Segment Start: Extracted data

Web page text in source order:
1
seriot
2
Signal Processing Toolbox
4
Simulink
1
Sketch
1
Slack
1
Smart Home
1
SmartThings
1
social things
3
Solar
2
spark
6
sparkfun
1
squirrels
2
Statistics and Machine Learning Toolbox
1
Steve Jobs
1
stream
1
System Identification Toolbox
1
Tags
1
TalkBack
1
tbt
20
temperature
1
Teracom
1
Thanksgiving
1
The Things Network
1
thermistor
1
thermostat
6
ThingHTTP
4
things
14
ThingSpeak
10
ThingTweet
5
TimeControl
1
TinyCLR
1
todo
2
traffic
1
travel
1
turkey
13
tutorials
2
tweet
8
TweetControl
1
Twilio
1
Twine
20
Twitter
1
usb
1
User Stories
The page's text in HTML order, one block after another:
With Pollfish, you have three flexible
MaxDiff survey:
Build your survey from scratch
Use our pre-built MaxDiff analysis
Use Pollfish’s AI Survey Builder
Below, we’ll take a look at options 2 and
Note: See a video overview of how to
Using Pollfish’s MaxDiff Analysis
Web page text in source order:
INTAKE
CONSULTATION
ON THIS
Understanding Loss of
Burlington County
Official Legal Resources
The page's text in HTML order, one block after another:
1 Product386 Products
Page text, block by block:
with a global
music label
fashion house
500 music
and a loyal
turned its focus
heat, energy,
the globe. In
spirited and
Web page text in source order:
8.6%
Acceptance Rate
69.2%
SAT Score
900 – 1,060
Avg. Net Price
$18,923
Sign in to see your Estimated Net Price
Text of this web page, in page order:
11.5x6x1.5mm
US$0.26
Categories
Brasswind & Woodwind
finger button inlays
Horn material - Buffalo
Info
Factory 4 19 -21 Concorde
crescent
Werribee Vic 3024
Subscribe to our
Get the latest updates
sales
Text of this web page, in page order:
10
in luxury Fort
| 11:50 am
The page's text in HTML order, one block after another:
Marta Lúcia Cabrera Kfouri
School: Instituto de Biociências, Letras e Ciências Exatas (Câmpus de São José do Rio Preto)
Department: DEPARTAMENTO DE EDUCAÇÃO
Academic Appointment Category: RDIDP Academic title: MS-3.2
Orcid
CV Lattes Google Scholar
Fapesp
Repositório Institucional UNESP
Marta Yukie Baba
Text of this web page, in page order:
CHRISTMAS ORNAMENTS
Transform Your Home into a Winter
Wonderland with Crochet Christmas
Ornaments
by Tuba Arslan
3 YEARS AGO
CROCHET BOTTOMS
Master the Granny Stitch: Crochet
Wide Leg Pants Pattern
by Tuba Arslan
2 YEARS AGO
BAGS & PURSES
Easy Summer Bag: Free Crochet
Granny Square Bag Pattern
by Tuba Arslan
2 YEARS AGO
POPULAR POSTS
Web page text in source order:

Segment End: Extracted data

Output the entries above word for word.

Web page text in source order:
1
seriot
2
Signal Processing Toolbox
4
Simulink
1
Sketch
1
Slack
1
Smart Home
1
SmartThings
1
social things
3
Solar
2
spark
6
sparkfun
1
squirrels
2
Statistics and Machine Learning Toolbox
1
Steve Jobs
1
stream
1
System Identification Toolbox
1
Tags
1
TalkBack
1
tbt
20
temperature
1
Teracom
1
Thanksgiving
1
The Things Network
1
thermistor
1
thermostat
6
ThingHTTP
4
things
14
ThingSpeak
10
ThingTweet
5
TimeControl
1
TinyCLR
1
todo
2
traffic
1
travel
1
turkey
13
tutorials
2
tweet
8
TweetControl
1
Twilio
1
Twine
20
Twitter
1
usb
1
User Stories
The page's text in HTML order, one block after another:
With Pollfish, you have three flexible
MaxDiff survey:
Build your survey from scratch
Use our pre-built MaxDiff analysis
Use Pollfish’s AI Survey Builder
Below, we’ll take a look at options 2 and
Note: See a video overview of how to
Using Pollfish’s MaxDiff Analysis
Web page text in source order:
INTAKE
CONSULTATION
ON THIS
Understanding Loss of
Burlington County
Official Legal Resources
The page's text in HTML order, one block after another:
1 Product386 Products
Page text, block by block:
with a global
music label
fashion house
500 music
and a loyal
turned its focus
heat, energy,
the globe. In
spirited and
Web page text in source order:
8.6%
Acceptance Rate
69.2%
SAT Score
900 – 1,060
Avg. Net Price
$18,923
Sign in to see your Estimated Net Price
Text of this web page, in page order:
11.5x6x1.5mm
US$0.26
Categories
Brasswind & Woodwind
finger button inlays
Horn material - Buffalo
Info
Factory 4 19 -21 Concorde
crescent
Werribee Vic 3024
Subscribe to our
Get the latest updates
sales
Text of this web page, in page order:
10
in luxury Fort
| 11:50 am
The page's text in HTML order, one block after another:
Marta Lúcia Cabrera Kfouri
School: Instituto de Biociências, Letras e Ciências Exatas (Câmpus de São José do Rio Preto)
Department: DEPARTAMENTO DE EDUCAÇÃO
Academic Appointment Category: RDIDP Academic title: MS-3.2
Orcid
CV Lattes Google Scholar
Fapesp
Repositório Institucional UNESP
Marta Yukie Baba
Text of this web page, in page order:
CHRISTMAS ORNAMENTS
Transform Your Home into a Winter
Wonderland with Crochet Christmas
Ornaments
by Tuba Arslan
3 YEARS AGO
CROCHET BOTTOMS
Master the Granny Stitch: Crochet
Wide Leg Pants Pattern
by Tuba Arslan
2 YEARS AGO
BAGS & PURSES
Easy Summer Bag: Free Crochet
Granny Square Bag Pattern
by Tuba Arslan
2 YEARS AGO
POPULAR POSTS
Web page text in source order:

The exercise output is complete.